Exercise brief: Copy all entries exactly, and wherever an entry holds a picture, leave that picture out.

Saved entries
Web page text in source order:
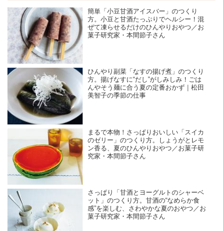
簡単「小豆甘酒アイスバー」のつくり
方。小豆と甘酒たっぷりでヘルシー！混
ぜて凍らせるだけのひんやりおやつ／お
菓子研究家・本間節子さん
ひんやり副菜「なすの揚げ煮」のつくり
方。揚げなすに“だし”がしみしみ！ごは
んやそう麺に合う夏の定番おかず｜松田
美智子の季節の仕事
まるで本物！さっぱりおいしい「スイカ
のゼリー」のつくり方。しょうがとレモ
ン香る、夏のひんやりおやつ／お菓子研
究家・本間節子さん
さっぱり「甘酒とヨーグルトのシャーベ
ット」のつくり方。甘酒の“なめらか食
感”を楽しむ、さわやかな夏のおやつ／お
菓子研究家・本間節子さん

Solution:
Web page text in source order:
簡単「小豆甘酒アイスバー」のつくり
方。小豆と甘酒たっぷりでヘルシー！混
ぜて凍らせるだけのひんやりおやつ／お
菓子研究家・本間節子さん
ひんやり副菜「なすの揚げ煮」のつくり
方。揚げなすに“だし”がしみしみ！ごは
んやそう麺に合う夏の定番おかず｜松田
美智子の季節の仕事
まるで本物！さっぱりおいしい「スイカ
のゼリー」のつくり方。しょうがとレモ
ン香る、夏のひんやりおやつ／お菓子研
究家・本間節子さん
さっぱり「甘酒とヨーグルトのシャーベ
ット」のつくり方。甘酒の“なめらか食
感”を楽しむ、さわやかな夏のおやつ／お
菓子研究家・本間節子さん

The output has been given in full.